_Prompt_
The answer must be the full listing, word for word, with no pictures in it.

━━━━━━━━━━

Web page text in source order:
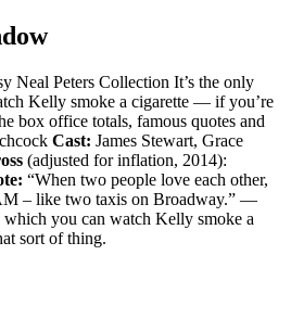
Neal Peters Collection It’s the only
Kelly smoke a cigarette — if you’re
box office totals, famous quotes and
Cast: James Stewart, Grace
(adjusted for inflation, 2014):
“When two people love each other,
– like two taxis on Broadway.” —
which you can watch Kelly smoke a
sort of thing.
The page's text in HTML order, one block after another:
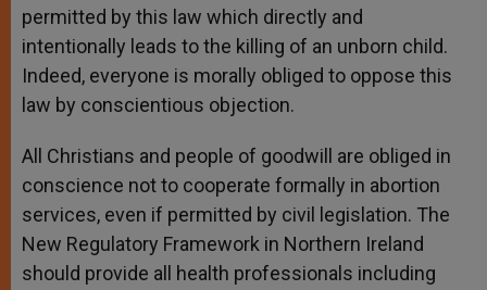
permitted by this law which directly and
intentionally leads to the killing of an unborn child.
Indeed, everyone is morally obliged to oppose this
law by conscientious objection.
All Christians and people of goodwill are obliged in
conscience not to cooperate formally in abortion
services, even if permitted by civil legislation. The
New Regulatory Framework in Northern Ireland
should provide all health professionals including
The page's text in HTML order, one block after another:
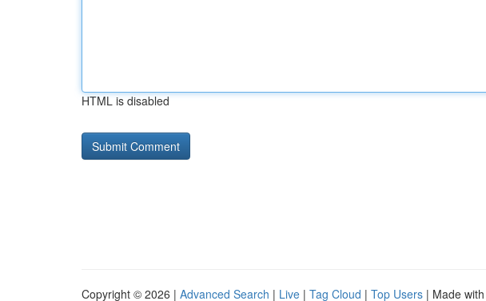
HTML is disabled
Copyright © 2026 | Advanced Search | Live | Tag Cloud | Top Users | Made with
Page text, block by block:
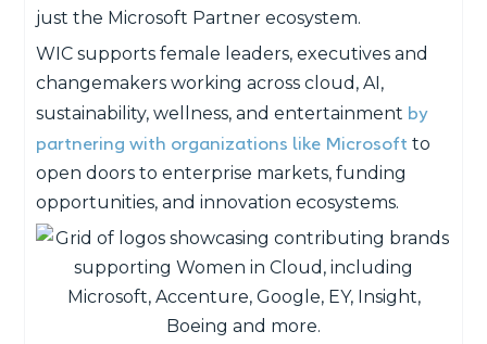
just the Microsoft Partner ecosystem.
WIC supports female leaders, executives and
changemakers working across cloud, AI,
sustainability, wellness, and entertainment by
partnering with organizations like Microsoft to
open doors to enterprise markets, funding
opportunities, and innovation ecosystems.
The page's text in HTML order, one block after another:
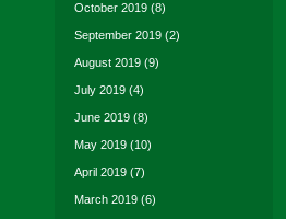
October 2019 (8)
September 2019 (2)
August 2019 (9)
July 2019 (4)
June 2019 (8)
May 2019 (10)
April 2019 (7)
March 2019 (6)
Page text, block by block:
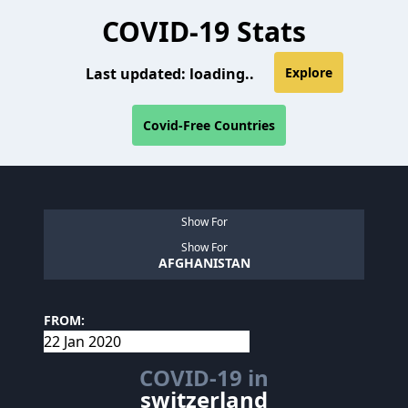
COVID-19 Stats
Last updated: loading.. Explore
Covid-Free Countries
Show For
Show For
AFGHANISTAN
FROM:
COVID-19 in
switzerland
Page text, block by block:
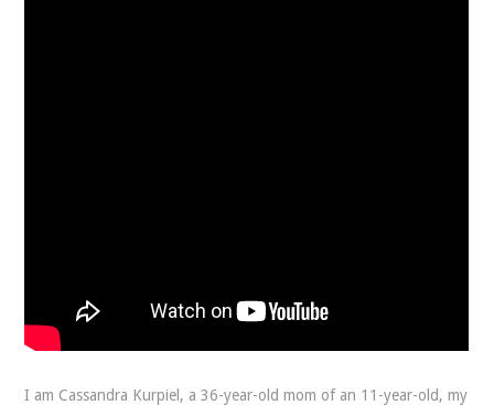
I am Cassandra Kurpiel, a 36-year-old mom of an 11-year-old, my

━━━━━━━━━━

_Output of the task_
Web page text in source order:
Neal Peters Collection It’s the only
Kelly smoke a cigarette — if you’re
box office totals, famous quotes and
Cast: James Stewart, Grace
(adjusted for inflation, 2014):
“When two people love each other,
– like two taxis on Broadway.” —
which you can watch Kelly smoke a
sort of thing.
The page's text in HTML order, one block after another:
permitted by this law which directly and
intentionally leads to the killing of an unborn child.
Indeed, everyone is morally obliged to oppose this
law by conscientious objection.
All Christians and people of goodwill are obliged in
conscience not to cooperate formally in abortion
services, even if permitted by civil legislation. The
New Regulatory Framework in Northern Ireland
should provide all health professionals including
The page's text in HTML order, one block after another:
HTML is disabled
Copyright © 2026 | Advanced Search | Live | Tag Cloud | Top Users | Made with
Page text, block by block:
just the Microsoft Partner ecosystem.
WIC supports female leaders, executives and
changemakers working across cloud, AI,
sustainability, wellness, and entertainment by
partnering with organizations like Microsoft to
open doors to enterprise markets, funding
opportunities, and innovation ecosystems.
The page's text in HTML order, one block after another:
October 2019 (8)
September 2019 (2)
August 2019 (9)
July 2019 (4)
June 2019 (8)
May 2019 (10)
April 2019 (7)
March 2019 (6)
Page text, block by block:
COVID-19 Stats
Last updated: loading.. Explore
Covid-Free Countries
Show For
Show For
AFGHANISTAN
FROM:
COVID-19 in
switzerland
Page text, block by block:
I am Cassandra Kurpiel, a 36-year-old mom of an 11-year-old, my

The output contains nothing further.